Action item => For this exercise, retype the lines from the one that holds "Give the centre" through the one that holds "Voici le PSNR" in the records below, both included, exactly and without pictures.

Data for review =>

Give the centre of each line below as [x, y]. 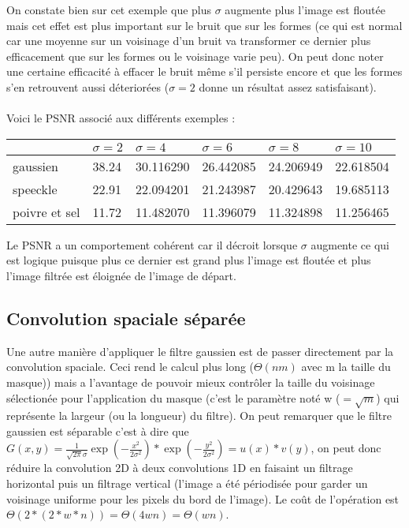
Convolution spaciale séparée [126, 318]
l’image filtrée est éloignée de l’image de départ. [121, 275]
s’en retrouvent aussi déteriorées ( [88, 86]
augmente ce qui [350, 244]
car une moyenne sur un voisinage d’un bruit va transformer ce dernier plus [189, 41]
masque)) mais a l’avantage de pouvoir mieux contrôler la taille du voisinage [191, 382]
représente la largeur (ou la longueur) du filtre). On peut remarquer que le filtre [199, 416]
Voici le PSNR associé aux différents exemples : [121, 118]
...
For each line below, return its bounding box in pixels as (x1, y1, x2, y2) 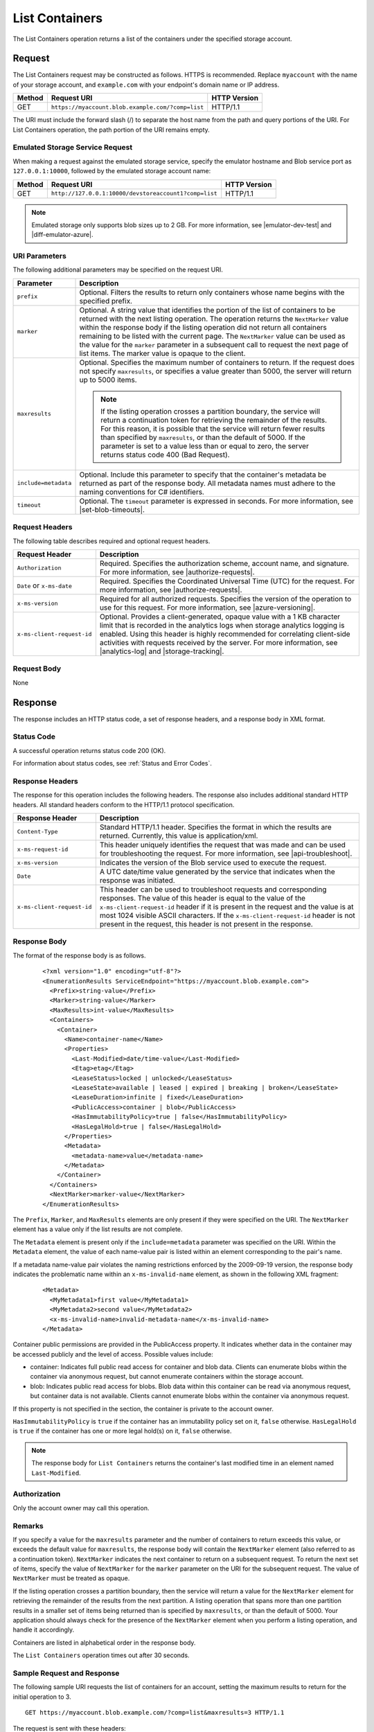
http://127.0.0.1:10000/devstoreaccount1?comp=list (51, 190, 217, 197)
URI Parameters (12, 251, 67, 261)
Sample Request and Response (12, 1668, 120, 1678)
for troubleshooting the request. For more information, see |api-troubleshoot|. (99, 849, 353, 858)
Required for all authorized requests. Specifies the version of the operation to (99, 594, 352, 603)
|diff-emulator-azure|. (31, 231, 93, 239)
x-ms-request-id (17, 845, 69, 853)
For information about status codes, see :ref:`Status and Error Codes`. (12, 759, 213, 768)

Task output =>
Give the centre of each line below as [x, y]. 
Convolution spaciale séparée [126, 318]
l’image filtrée est éloignée de l’image de départ. [121, 275]
s’en retrouvent aussi déteriorées ( [88, 86]
augmente ce qui [350, 244]
car une moyenne sur un voisinage d’un bruit va transformer ce dernier plus [189, 41]
masque)) mais a l’avantage de pouvoir mieux contrôler la taille du voisinage [191, 382]
représente la largeur (ou la longueur) du filtre). On peut remarquer que le filtre [199, 416]
Voici le PSNR associé aux différents exemples : [121, 118]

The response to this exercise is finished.